Que título sensacionalista.

É impossível uma era glacial em 2014, a não ser que das três uma: 1) o sol deixasse de existir de um dia para o outro, ou tivesse uma redução monstrosa da sua radiação (nunca parece ter ocorrido tal fenómeno na história da Terra), 2) uma mega-erupção tipo Yellowstone ou Toba (não há sinais que preocupem nesse sentido), 3) uma guerra nuclear à escala regional ou mundial (este cenário sim, é possível e mais provável), os cientistas estimam que mesmo uma guerra nuclear entre India e Paquistão deveria causar um arrefecimento bem superior ao da idade medieval, e uma guerra mundial, causaria um arrefecimento bem superior ao da idade do gelo.

Portanto, é o que vos digo, na pior das hipóteses, se a actividade solar continuar muito reduzida nas próximas décadas, iremos ter uma redução de temperatura equivalente à do período entre 1600 e 1850, nada de catastrófico e nunca uma era glacial. Mas seria interessante pois traria neve comum novamente a Portugal no inverno.

Porém, com os níveis de CO2 muito elevados, será interessante ver se estes vão continuar fazer a temperatura a subir, mesmo com baixa actividade solar. Até agora, parece ser esse o cenário. Noto, é um facto objectivo, a temperatura média global continuar a subir. Então aqui no Árctico, onde estou, isso ainda é mais dramático e eu confirmo o aquecimento climático.

Portanto, não se preocupem com arrefecimento, a não ser que desejam preocupar-se com os riscos dos nossos armamentos nucleares, o que acho é que é motivo de preocupação mais válido.

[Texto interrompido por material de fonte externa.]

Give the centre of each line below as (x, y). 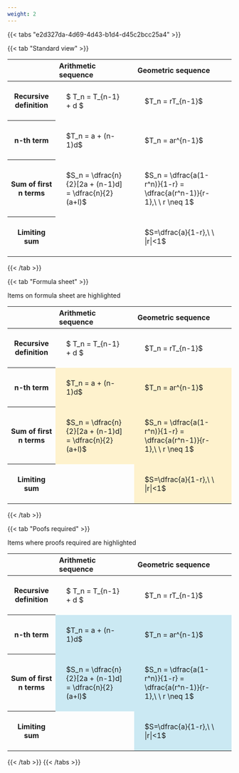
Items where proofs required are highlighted (72, 542)
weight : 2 (22, 14)
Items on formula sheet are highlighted (64, 295)
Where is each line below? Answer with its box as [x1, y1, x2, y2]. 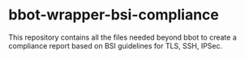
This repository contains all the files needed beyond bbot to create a [8, 32, 237, 42]
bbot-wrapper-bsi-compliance [8, 6, 219, 24]
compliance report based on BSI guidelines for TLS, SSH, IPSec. [8, 40, 223, 50]
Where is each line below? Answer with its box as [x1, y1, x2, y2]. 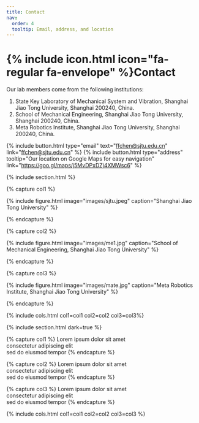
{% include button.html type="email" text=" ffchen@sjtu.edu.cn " [6, 142, 168, 150]
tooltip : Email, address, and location [12, 26, 114, 32]
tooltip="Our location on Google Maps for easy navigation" [6, 155, 155, 162]
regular [6, 66, 44, 80]
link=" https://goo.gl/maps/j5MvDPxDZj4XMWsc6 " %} [6, 162, 142, 169]
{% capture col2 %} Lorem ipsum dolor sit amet [6, 360, 127, 368]
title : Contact [6, 9, 45, 15]
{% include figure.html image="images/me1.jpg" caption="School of [6, 240, 179, 247]
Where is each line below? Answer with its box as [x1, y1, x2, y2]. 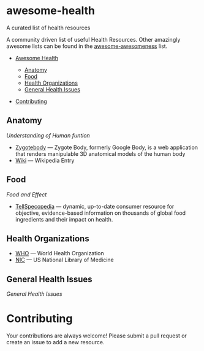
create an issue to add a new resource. [6, 339, 105, 346]
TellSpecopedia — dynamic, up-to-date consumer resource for [15, 202, 175, 210]
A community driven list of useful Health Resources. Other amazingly [6, 36, 181, 43]
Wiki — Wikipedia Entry [15, 156, 75, 164]
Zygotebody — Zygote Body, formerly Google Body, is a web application [15, 144, 198, 151]
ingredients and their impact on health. [15, 215, 113, 223]
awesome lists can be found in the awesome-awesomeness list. [6, 42, 168, 50]
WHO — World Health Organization [15, 250, 104, 257]

Preocupar-se com uma idade glacial é uma espécie de fantasia e ilusão.

As pessoas perdem imenso tempo em teorias da conspiração em vez de perderem tempo em soluções práticas para os problemas actuais, que são reais e mais importantes.


----------



## Orion (19 Fev 2014 às 16:24)

> O ‘El Niño’ vai regressar já no final deste ano e trará consigo as temperaturas mais elevadas desde que há registo, prevê um estudo publicado na revista da Academia Nacional de Ciências dos Estados Unidos e realizado por um grupo de cientistas alemães.
> 
> Ao jornal i, Armin Bunde e Josef Ludescher, dois dos autores do estudo, explicam que se basearam “num novo método [de previsão] que assenta num índice que compara a temperatura do ar, na zona onde costuma ocorrer o ‘El Niño’, e no resto do Pacífico, permitindo prever o fenómeno um ano antes de acontecer e, desta vez, com 76% de probabilidade”.
> 
> ...



http://www.noticiasaominuto.com/mun...-o-tempo-em-2014-tem-sido-mau-espere-por-2015


----------



## stormy (19 Fev 2014 às 19:33)

O El Niño sempre teve consequências mundiais, pelo menos desde que foi descoberto..

Nunca tais consequências levaram a uma era glaciar, nem a verões tórridos ou gelados...

Basta irem á wikipédia e teem um bom resumo do que é o ENSO, e um mapa espacial das tendências dos padrões meteorológicos associados ao ENSO+ ( Niño).

http://en.wikipedia.org/wiki/El_Niño


----------



## camrov8 (19 Fev 2014 às 20:09)

Muita gente parece ignorar o tamanho do sistema climatico que não involve so a atmosfera mas tambem o oceano e as massas continentais nada muda tão rapidamente como muitas gente refere o proprio el niño não nasce de um dia para o outro é necessaria muito para coisa para se iniciar uma era glaciar de um ano para o outro


----------



## bigfire (20 Fev 2014 às 15:16)

Só por curiosidade, reparei nesta informação (intensidade do El Niño):

1997-1998 - Forte intensidade
2009-2010 - Intensidade moderada

Nestas 2 datas acima, por acaso foi os anos onde caio mais neve a cota baixas, em 1997 foi ano de um grande nevão aqui no norte, e entre  2009/2010, caio neve a cotas baixas pelo menos 5 vezes (tenho todo registado em fotografias), 2 delas foram de alguma intensidada. Não sei se terá alguma coisa relacionada com esse fenómeno, mas se tiver, nós por aqui parece que no inverno só ficamos a ganhar com isso.


----------



## camrov8 (20 Fev 2014 às 21:47)

bigfire disse:


> Só por curiosidade, reparei nesta informação (intensidade do El Niño):
> 
> 1997-1998 - Forte intensidade
> 2009-2010 - Intensidade moderada
> ...



A verdade é que o el niño não tão globlal como se pensa atinge mais o sul em especial Australia e os paises da america do sul devido a mudança da temperatura da água por cá seria como a corrente do golfo funciona-se em espelho da europa para a america


----------